Whether or not Fortnite Festival stands the test of time, the fusion of music and gaming stands on the cusp of a new era. Though the business and cultural impact of music games peaked a decade and a half ago in the Guitar Hero/Rock Band era, recent developments point to a dynamic future for the genre just around the corner.

If we are to enter a music gaming renaissance, though, it will look quite different from what came before, thanks to an evolution in platforms, business models, and distribution in both the gaming and music industries. 

The Rise and Fall of Music Gaming

Though the genre’s future will certainly look different than its past, music gaming’s rich history still holds key lessons for publishers, developers, and licensors. 

In 1996, Konami’s Beatmania launched music-based gameplay into the mainstream, pioneering the now-ubiquitous mechanics of timing controller inputs to scrolling button prompts to simulate a song’s notes. Konami next launched an entire publishing label as it invested heavily into music games, soon spawning Dance Dance Revolution (DDR) — the first truly mass market music franchise.

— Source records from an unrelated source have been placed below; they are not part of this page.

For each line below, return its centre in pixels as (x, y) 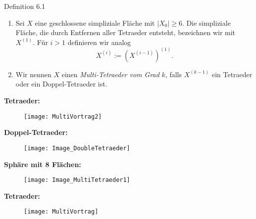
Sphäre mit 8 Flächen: (43, 164)
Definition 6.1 (25, 6)
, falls (174, 74)
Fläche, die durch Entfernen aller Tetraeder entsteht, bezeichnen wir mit (126, 32)
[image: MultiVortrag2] (63, 116)
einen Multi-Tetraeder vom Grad (110, 74)
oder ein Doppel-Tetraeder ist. (61, 84)
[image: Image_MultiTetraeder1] (77, 180)
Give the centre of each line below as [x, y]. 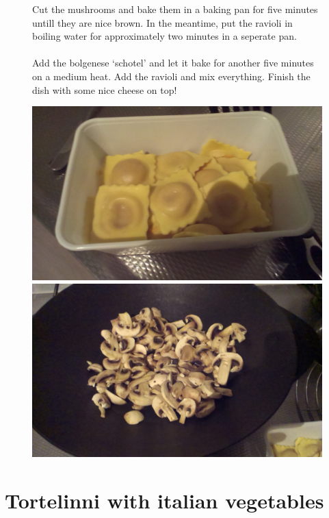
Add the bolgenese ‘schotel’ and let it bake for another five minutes [173, 63]
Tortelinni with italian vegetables [164, 501]
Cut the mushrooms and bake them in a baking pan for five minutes [175, 9]
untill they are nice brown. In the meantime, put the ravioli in [162, 22]
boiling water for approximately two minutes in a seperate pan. [164, 36]
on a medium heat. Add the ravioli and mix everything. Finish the [171, 76]
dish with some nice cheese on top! [105, 89]
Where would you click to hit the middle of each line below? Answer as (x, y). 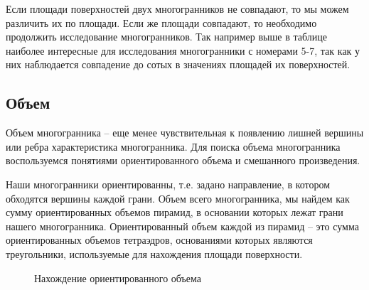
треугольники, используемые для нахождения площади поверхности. (154, 253)
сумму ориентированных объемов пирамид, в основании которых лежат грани (175, 212)
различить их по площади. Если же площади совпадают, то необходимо (161, 22)
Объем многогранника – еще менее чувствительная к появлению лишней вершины (185, 133)
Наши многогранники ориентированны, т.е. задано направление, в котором (168, 184)
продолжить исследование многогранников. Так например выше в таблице (166, 37)
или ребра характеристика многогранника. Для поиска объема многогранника (173, 146)
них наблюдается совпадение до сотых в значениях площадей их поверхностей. (178, 64)

In a follow-up to DDR, Konami contracted an up-and-coming Harmonix to develop Karaoke Revolution, the studio’s breakout hit. Harmonix then released the genre-defining Guitar Hero in 2005, in collaboration with peripheral manufacturer RedOctane, which also published the game before Activision acquired the developer. Harmonix, too, was quickly snapped up, with MTV parent Viacom purchasing the studio before releasing Rock Band in 2007, which grossed $1B in only 15 months, on top of the Guitar Hero franchise reaching $2B in revenue by 2010.

Meanwhile, Ubisoft’s Just Dance series, which was most popular on the Wii, competed with Call of Duty for top-selling game year-after-year. 

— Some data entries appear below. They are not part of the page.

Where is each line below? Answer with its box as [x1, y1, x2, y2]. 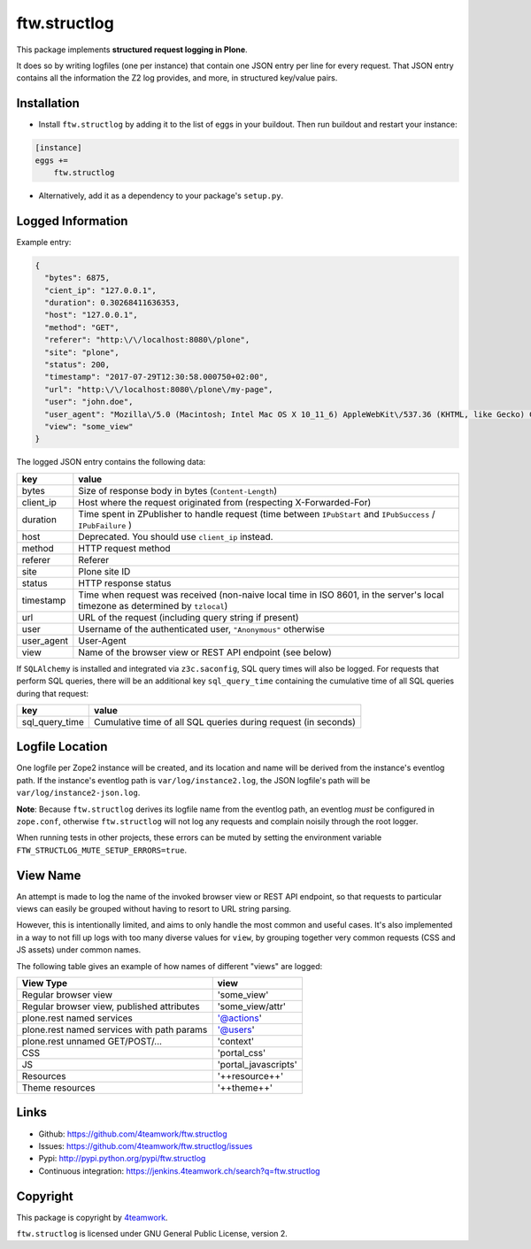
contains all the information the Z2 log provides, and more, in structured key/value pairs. [16, 73, 338, 83]
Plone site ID [78, 565, 131, 577]
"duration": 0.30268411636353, [44, 297, 181, 308]
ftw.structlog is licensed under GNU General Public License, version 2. [16, 1228, 288, 1238]
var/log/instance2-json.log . [16, 788, 141, 798]
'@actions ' [217, 1012, 263, 1024]
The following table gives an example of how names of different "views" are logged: [16, 960, 323, 971]
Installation [16, 96, 80, 111]
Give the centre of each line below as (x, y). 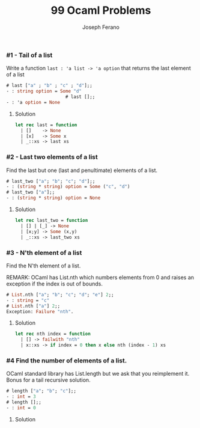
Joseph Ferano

However, also by 2010, after countless artist DLCs and spin-off games, Guitar Hero and Rock Band were put on hiatus. Harmonix was sold by Viacom and became an independent studio once again. Just Dance and a myriad of other titles slowly saw their popularity wane. The following decade was a long winter for music gaming

The Current State of Music Games

So why is this genre becoming so interesting and dynamic again? Over the past few years, platform shifts in gaming slowly enabled novel forms of rhythm gameplay, new distribution channels, and the application of F2P business models. This has begun to lead consumers, previously burnt out by incessant and expensive peripherals and DLCs, back to the genre. At the same time, the music industry has changed significantly since 2010 (one of the sector’s lowest points), leading to a renewed interest in games as a monetization and growth channel. 

Global recorded music
The music industry bottomed out at around the same time game publishers began exiting the music games business. Source: Music Business Worldwide

Today’s music games tend to follow one of two core strategies:

  1. Fit the genre’s core gameplay into a modern distribution and monetization model - usually F2P.
  2. Innovate on the core gameplay in a creative way - often indie games monetized in a premium manner.

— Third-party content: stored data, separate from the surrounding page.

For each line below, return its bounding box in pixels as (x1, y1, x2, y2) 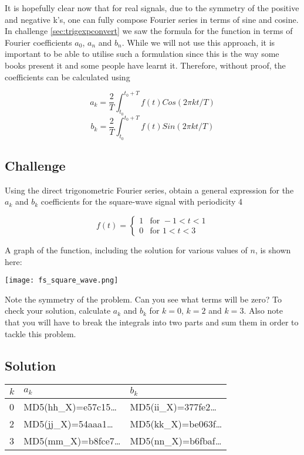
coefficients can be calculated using (5, 70, 130, 83)
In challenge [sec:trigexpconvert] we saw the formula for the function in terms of (5, 25, 293, 37)
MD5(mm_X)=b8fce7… (23, 434, 121, 448)
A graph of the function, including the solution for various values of (5, 243, 248, 256)
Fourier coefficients (5, 36, 72, 48)
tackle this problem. (5, 327, 76, 339)
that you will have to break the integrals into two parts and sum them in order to (5, 315, 299, 328)
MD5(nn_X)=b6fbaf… (130, 434, 222, 448)
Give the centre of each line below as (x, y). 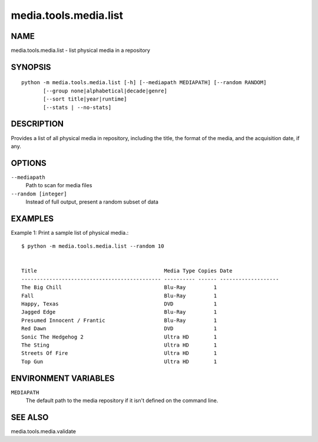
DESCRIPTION (37, 124)
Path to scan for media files (59, 185)
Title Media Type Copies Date (127, 271)
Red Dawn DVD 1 (119, 329)
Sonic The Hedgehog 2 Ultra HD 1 (119, 337)
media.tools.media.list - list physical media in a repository (80, 51)
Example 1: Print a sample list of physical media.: (70, 232)
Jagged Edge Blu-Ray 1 (119, 312)
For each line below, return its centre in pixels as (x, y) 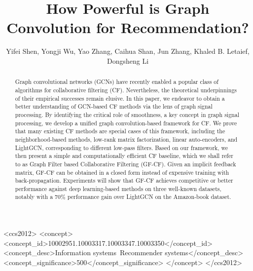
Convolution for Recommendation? (128, 27)
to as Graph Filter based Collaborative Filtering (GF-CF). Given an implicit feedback (126, 164)
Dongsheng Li (128, 60)
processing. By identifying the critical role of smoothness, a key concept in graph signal (127, 114)
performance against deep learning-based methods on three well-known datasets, (118, 188)
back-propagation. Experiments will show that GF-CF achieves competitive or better (124, 180)
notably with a (34, 197)
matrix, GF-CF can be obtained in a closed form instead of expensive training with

The most widely played music game today is Beatstar from Space Ape a mobile phenomenon that generated 38M downloads, 2.5B songs played, and $73M in revenue during its first year on the market (with a gross $46M of that coming from IAPs, according to data.ai, leaving an estimated $27M in ad revenue). The title applied a slick, modern F2P model to the core gameplay of music games of yore (sans hardware peripherals) with great success, featuring licensed pop songs from top artists. Beatstar is currently sitting at close to 5M monthly active users, with an estimated $128M in lifetime revenue

Interestingly, while Beatstar may have broad reach thanks to its mobile F2P model, Beat Saber, the VR title, leads the genre in revenue. According to the WSJ, the title accumulated $255M in lifetime revenue by October 2022, with an estimated 1.47M MAU at the time. In many ways, Beat Saber harkens back to the previous era of music games: It is a premium title that sells DLC song packs a la carte, and requires expensive hardware to play. As a result, it can more heavily monetize its relatively smaller user base compared to a title like Beatstar. 

Beatstar data.ai
Beatstar’s twangy spinoff Country Star has a fraction of the main title’s DAU, but a higher ARPU; a phenomenon often seen in artist or genre-focused music games. Souce: data.ai

These two case studies point to the opportunity afforded by new platforms like mobile and VR, which did not exist during the previous era of music gaming. There is certainly still room for growth on both platforms, which is likely to be driven by many of the same artist- and genre-based tactics that drove such tremendous success in the late 2000s. Space Ape, for instance, recently released Country Star, a new SKU that takes Beatstar’s model and applies it specifically to a single genre, making it easier to target fans of that style of music. 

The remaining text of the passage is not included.